WHAT YOU HAVE TO DO: From the line containing "Army AOC 2615 Group C Recruitment 2026" to the end of the data, retype every line exactly and nothing else. Drop the pictures.

AVAILABLE DATA section start

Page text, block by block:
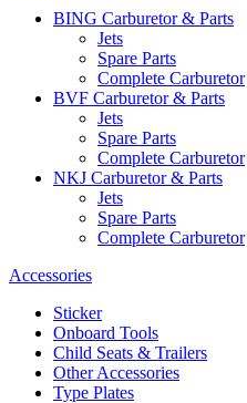
BING Carburetor & Parts
Jets
Spare Parts
Complete Carburetor
BVF Carburetor & Parts
Jets
Spare Parts
Complete Carburetor
NKJ Carburetor & Parts
Jets
Spare Parts
Complete Carburetor
Accessories
Sticker
Onboard Tools
Child Seats & Trailers
Other Accessories
Type Plates
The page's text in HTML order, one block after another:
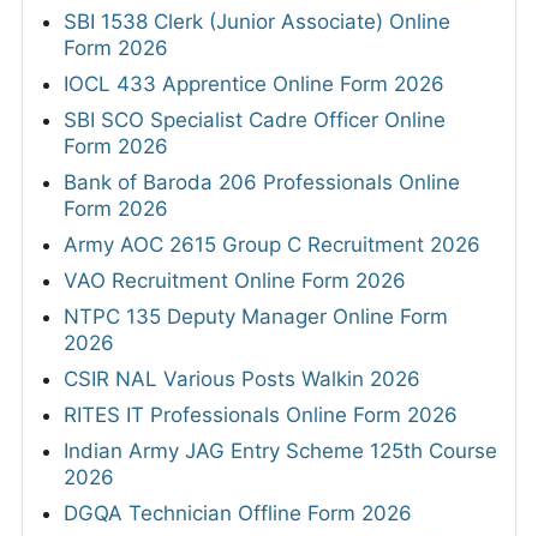
SBI 1538 Clerk (Junior Associate) Online
Form 2026
IOCL 433 Apprentice Online Form 2026
SBI SCO Specialist Cadre Officer Online
Form 2026
Bank of Baroda 206 Professionals Online
Form 2026
Army AOC 2615 Group C Recruitment 2026
VAO Recruitment Online Form 2026
NTPC 135 Deputy Manager Online Form
2026
CSIR NAL Various Posts Walkin 2026
RITES IT Professionals Online Form 2026
Indian Army JAG Entry Scheme 125th Course
2026
DGQA Technician Offline Form 2026
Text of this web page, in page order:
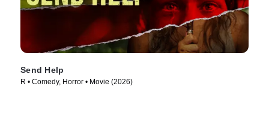
Send Help
R • Comedy, Horror • Movie (2026)
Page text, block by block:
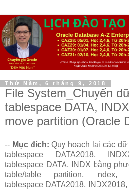
Thứ Năm, 6 tháng 9, 2018
File System_Chuyển
tablespace DATA,
move partition (Oracle
-- Mục đích:Quy hoạch lại các
tablespace DATA2018,
tablespace DATA, INDX bằng
table/table partition,
tablespace DATA2018,
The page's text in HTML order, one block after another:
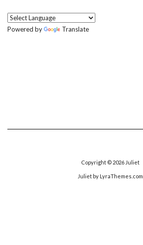
Powered by Translate
Copyright © 2026 Juliet
Julietby LyraThemes.com
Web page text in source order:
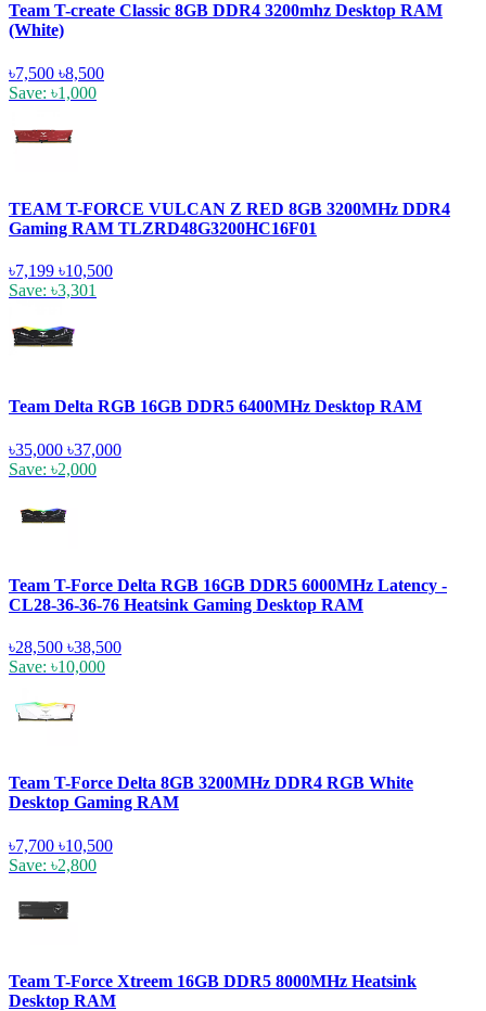
Team T-create Classic 8GB DDR4 3200mhz Desktop RAM
(White)
৳7,500 ৳8,500
Save: ৳1,000
TEAM T-FORCE VULCAN Z RED 8GB 3200MHz DDR4
Gaming RAM TLZRD48G3200HC16F01
৳7,199 ৳10,500
Save: ৳3,301
Team Delta RGB 16GB DDR5 6400MHz Desktop RAM
৳35,000 ৳37,000
Save: ৳2,000
Team T-Force Delta RGB 16GB DDR5 6000MHz Latency -
CL28-36-36-76 Heatsink Gaming Desktop RAM
৳28,500 ৳38,500
Save: ৳10,000
Team T-Force Delta 8GB 3200MHz DDR4 RGB White
Desktop Gaming RAM
৳7,700 ৳10,500
Save: ৳2,800
Team T-Force Xtreem 16GB DDR5 8000MHz Heatsink
Desktop RAM

AVAILABLE DATA section end

TASK ANSWER:
Army AOC 2615 Group C Recruitment 2026
VAO Recruitment Online Form 2026
NTPC 135 Deputy Manager Online Form
2026
CSIR NAL Various Posts Walkin 2026
RITES IT Professionals Online Form 2026
Indian Army JAG Entry Scheme 125th Course
2026
DGQA Technician Offline Form 2026
Text of this web page, in page order:
Send Help
R • Comedy, Horror • Movie (2026)
Page text, block by block:
Thứ Năm, 6 tháng 9, 2018
File System_Chuyển
tablespace DATA,
move partition (Oracle
-- Mục đích:Quy hoạch lại các
tablespace DATA2018,
tablespace DATA, INDX bằng
table/table partition,
tablespace DATA2018,
The page's text in HTML order, one block after another:
Powered by Translate
Copyright © 2026 Juliet
Julietby LyraThemes.com
Web page text in source order:
Team T-create Classic 8GB DDR4 3200mhz Desktop RAM
(White)
৳7,500 ৳8,500
Save: ৳1,000
TEAM T-FORCE VULCAN Z RED 8GB 3200MHz DDR4
Gaming RAM TLZRD48G3200HC16F01
৳7,199 ৳10,500
Save: ৳3,301
Team Delta RGB 16GB DDR5 6400MHz Desktop RAM
৳35,000 ৳37,000
Save: ৳2,000
Team T-Force Delta RGB 16GB DDR5 6000MHz Latency -
CL28-36-36-76 Heatsink Gaming Desktop RAM
৳28,500 ৳38,500
Save: ৳10,000
Team T-Force Delta 8GB 3200MHz DDR4 RGB White
Desktop Gaming RAM
৳7,700 ৳10,500
Save: ৳2,800
Team T-Force Xtreem 16GB DDR5 8000MHz Heatsink
Desktop RAM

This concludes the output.